Orrr you can try to wean him? I've never tried this but it would sound nice.
Everytime you ride start with two or three horses then slowly take one away? until for awhile you're riding only with one horse and then one day take him away?


----------



## Chella

I like White Foots idea of weaning him. Try doing that where is comfortable before he gets to the road have the other horses stop and try and make it a couple of feet. Put his feed pan out ahead filled with apples carrots the whole load! Make it an extremely positive experience. He might be two scared to eat so make sure he gets treats when he is comfortable. Just like teaching a horse thats scared to load its baby steps and leadership, I am not a believer in aggressive types of leadership. My guys respond to kindness and consideration. Liken it to something you or a child would be afraid of. You wouldn't expect a child to go in a dark basement by himself. I think you are doing it exactly how you should nice and slow. Yes he can learn and enjoy to hack out alone. Maybe hack out with the whole group and have a helper along the way handing out apples so he expects nice things out there?


----------



## PaintHorseMares

hsharp123 said:


> I have worked very hard on him and now although nervous and still very spookily he will hack out in company but the other horse has to be very confident. He is actually better the more horses he goes with and found him almost perfect when out with 3others. I can now get him to lead out of the yard and all the way down our drive but as soon as he hits the road the other horse has to take the lead. I try and make sure he's not hiding behind the other horse by keeping him up along side it and he has got better and better. He will also now go off down the farm tracks round the feilds with me alone but was a quivering wreck the whole time.
> I have been told by many that at 14 this year he's never going to change but I have already got him so far I really don't believe that for a moment!

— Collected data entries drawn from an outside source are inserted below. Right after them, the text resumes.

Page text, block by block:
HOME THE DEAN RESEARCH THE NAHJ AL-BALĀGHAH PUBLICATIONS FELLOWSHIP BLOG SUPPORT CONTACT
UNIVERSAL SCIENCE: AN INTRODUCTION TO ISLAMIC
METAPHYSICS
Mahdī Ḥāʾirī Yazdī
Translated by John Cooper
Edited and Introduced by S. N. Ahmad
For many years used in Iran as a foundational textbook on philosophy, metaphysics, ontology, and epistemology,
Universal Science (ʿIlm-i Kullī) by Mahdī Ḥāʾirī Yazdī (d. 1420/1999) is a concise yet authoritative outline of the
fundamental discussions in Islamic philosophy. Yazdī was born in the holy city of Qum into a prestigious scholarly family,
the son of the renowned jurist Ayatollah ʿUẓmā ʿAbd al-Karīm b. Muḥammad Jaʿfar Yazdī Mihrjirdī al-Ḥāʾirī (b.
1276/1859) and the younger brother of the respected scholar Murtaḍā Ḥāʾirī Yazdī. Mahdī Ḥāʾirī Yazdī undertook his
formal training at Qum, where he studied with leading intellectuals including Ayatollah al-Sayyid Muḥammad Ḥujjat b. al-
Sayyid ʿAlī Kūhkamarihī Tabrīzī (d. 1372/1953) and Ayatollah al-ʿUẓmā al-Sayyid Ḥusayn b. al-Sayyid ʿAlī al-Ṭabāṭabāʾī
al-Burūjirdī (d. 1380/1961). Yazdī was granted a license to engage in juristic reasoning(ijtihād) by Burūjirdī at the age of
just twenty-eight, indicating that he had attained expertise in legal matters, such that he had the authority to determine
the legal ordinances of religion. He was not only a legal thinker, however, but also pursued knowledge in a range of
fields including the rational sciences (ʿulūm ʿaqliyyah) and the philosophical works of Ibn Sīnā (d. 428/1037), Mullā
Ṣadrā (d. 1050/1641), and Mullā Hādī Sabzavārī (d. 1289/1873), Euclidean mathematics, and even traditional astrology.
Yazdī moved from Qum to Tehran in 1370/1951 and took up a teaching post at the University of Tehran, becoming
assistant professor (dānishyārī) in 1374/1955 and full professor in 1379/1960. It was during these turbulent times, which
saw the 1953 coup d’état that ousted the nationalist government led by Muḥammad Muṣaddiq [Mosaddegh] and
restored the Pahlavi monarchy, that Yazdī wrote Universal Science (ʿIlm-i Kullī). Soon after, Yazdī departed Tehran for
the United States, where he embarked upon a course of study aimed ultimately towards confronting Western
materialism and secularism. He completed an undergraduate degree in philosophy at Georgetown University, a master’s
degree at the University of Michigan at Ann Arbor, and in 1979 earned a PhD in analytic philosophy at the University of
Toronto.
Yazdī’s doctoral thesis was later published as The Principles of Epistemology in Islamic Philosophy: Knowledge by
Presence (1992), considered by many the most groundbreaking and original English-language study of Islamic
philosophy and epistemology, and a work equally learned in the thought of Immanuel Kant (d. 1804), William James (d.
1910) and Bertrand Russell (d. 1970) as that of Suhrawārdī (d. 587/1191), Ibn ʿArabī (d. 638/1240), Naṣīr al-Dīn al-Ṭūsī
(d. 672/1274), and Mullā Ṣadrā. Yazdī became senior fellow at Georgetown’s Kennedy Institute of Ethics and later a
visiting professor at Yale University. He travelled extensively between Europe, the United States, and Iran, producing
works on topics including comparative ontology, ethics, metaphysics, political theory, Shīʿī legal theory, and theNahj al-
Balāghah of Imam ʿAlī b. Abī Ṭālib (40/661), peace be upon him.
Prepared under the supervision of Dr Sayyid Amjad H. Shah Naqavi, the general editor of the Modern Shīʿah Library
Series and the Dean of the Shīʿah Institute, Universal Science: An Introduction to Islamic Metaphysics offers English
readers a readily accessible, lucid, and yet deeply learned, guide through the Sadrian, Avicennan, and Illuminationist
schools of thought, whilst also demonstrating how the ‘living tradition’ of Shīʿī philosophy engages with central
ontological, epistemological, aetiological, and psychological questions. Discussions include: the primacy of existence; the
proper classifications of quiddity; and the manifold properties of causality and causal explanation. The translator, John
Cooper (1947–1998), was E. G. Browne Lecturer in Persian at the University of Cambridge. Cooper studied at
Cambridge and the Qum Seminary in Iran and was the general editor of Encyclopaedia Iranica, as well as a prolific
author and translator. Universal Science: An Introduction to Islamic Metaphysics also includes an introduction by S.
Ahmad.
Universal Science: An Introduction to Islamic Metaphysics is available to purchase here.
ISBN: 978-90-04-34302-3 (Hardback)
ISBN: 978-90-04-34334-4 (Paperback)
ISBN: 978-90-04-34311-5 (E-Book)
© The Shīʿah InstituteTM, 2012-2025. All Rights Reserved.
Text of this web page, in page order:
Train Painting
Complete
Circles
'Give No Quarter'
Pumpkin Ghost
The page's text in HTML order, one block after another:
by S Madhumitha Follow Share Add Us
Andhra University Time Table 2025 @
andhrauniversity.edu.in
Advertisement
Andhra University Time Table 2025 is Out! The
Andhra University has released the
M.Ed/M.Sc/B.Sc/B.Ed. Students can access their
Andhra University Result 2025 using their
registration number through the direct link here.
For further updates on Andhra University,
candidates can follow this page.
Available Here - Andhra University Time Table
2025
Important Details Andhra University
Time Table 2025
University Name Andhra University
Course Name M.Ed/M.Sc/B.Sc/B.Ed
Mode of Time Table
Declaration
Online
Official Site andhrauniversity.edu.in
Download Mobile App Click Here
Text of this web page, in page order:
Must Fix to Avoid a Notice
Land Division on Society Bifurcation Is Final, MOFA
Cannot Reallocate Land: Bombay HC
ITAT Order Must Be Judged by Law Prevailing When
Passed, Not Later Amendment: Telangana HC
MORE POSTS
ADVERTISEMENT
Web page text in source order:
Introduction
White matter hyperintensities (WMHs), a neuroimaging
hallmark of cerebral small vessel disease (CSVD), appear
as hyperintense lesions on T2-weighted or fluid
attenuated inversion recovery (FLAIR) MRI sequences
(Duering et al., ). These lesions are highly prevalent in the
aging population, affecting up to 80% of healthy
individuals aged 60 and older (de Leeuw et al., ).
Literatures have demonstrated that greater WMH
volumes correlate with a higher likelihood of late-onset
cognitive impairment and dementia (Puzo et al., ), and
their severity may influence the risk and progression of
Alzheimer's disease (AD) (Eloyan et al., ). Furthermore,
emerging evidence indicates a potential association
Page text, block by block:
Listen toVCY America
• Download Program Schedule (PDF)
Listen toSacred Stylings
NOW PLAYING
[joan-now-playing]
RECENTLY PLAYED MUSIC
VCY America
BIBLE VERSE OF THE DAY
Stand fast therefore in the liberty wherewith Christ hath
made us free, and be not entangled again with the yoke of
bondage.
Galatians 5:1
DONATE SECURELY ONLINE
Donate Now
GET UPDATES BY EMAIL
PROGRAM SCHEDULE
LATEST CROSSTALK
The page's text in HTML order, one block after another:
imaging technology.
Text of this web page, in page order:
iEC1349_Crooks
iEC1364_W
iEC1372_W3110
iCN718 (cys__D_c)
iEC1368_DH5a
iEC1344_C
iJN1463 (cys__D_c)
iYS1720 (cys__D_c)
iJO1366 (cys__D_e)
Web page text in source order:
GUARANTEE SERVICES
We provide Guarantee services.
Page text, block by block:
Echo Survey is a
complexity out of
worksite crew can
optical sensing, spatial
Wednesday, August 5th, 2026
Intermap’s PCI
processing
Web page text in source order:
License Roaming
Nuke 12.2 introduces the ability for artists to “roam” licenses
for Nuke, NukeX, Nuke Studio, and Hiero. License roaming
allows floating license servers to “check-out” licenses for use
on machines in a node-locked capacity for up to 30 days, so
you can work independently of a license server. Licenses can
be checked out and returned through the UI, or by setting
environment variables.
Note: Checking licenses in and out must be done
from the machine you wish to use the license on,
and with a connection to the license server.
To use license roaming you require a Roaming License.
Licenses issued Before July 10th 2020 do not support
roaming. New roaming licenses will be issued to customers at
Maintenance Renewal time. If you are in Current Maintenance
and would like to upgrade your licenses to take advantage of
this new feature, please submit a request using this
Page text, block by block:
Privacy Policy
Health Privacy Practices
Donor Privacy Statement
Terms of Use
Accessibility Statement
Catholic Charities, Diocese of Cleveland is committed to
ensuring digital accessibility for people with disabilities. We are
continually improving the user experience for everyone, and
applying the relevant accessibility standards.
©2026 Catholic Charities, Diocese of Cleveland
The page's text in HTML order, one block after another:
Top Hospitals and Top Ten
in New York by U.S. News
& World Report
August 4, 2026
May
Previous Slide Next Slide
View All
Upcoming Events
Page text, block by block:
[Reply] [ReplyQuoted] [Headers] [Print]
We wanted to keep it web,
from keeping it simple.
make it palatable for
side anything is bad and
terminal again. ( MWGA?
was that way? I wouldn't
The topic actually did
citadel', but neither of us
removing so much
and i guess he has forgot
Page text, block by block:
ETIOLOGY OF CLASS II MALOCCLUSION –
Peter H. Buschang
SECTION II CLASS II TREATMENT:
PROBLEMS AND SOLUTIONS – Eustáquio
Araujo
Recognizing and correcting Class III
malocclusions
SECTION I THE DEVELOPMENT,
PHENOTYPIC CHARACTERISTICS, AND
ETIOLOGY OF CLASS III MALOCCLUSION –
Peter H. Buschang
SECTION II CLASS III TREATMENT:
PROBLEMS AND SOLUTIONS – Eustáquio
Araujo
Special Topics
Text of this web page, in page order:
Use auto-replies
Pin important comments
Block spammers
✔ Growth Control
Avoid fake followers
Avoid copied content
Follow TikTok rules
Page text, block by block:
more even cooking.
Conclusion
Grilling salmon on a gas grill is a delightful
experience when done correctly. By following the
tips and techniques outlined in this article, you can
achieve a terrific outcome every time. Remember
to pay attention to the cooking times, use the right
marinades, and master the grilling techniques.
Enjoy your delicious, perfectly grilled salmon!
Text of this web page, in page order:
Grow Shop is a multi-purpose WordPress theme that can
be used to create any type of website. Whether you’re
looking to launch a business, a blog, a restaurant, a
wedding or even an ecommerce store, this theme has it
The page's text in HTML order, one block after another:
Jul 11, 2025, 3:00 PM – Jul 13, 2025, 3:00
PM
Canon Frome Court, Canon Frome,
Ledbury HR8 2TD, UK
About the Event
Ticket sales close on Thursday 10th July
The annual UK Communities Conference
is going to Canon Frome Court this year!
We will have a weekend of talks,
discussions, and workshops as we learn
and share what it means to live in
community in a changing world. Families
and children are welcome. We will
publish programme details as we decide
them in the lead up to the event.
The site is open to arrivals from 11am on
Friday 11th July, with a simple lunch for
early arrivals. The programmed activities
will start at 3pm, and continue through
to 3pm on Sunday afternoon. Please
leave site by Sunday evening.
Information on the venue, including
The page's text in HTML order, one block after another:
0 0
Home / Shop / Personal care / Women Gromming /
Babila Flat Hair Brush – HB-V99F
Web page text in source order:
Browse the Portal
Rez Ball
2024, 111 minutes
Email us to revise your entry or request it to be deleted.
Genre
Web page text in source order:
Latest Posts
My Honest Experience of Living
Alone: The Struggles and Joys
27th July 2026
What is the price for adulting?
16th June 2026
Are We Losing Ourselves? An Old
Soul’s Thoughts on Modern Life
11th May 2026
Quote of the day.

Sounds like you have made good progress doing what you have been doing, and mixing riding in a group and alone can be very effective. I wouldn't change anything...all you need is more time and many, many more miles.


----------



## hsharp123

Oh excellent! Sometimes you just don't know of your doing the right thing?!
I know he's not nasty so I gave up on the firm approach very very quickly, he is genuinely new to hacking and is much like a 4year old about it. He's quite a nervous horsey in his whole nature but because he was a stallion up until 5years ago, if he's in doubt he just tries to take charge! Which never helps! Lol
I'm def guna try leading him out in hand as your are very right in that he needs to trust me and listen to me instead of other horses. 
Brilliant stuff! Thank you guys!
H
_Posted via Mobile Device_


----------



## MyBoyPuck

My input here depends on the answer to this question. When you do ride him out on a hack, what do you do with your reins? Do you ride him out on the bit with full contact, loose rein with just the occasional emergency correction in mind, or somewhere in between?


----------



## hsharp123

Well he's not a horse that you can have long reins on so I tend to keep a gentle relaxed contact on him. I find if you have him too much in your hand that he gets quite on his toes n like a coiled spring, he also shys more. If you completely relax your hands on him and allow him to have his reins he becomes very backwards, deliberately not keeping up with the others so that he can hide. But if you have him in a gentle contact he's much more up for it. Lots and lots of legs is needed to and lots of voice and congratulations when he's doing it right which gets him much more relaxed! 
_Posted via Mobile Device_


----------



## MyBoyPuck

Okay, so he's definitely looking for someone to look out for him. It's good that he wants a little contact, but doesn't need to be contained in a tight ball. That's just an explosion waiting to happen. I have a few suggestions. 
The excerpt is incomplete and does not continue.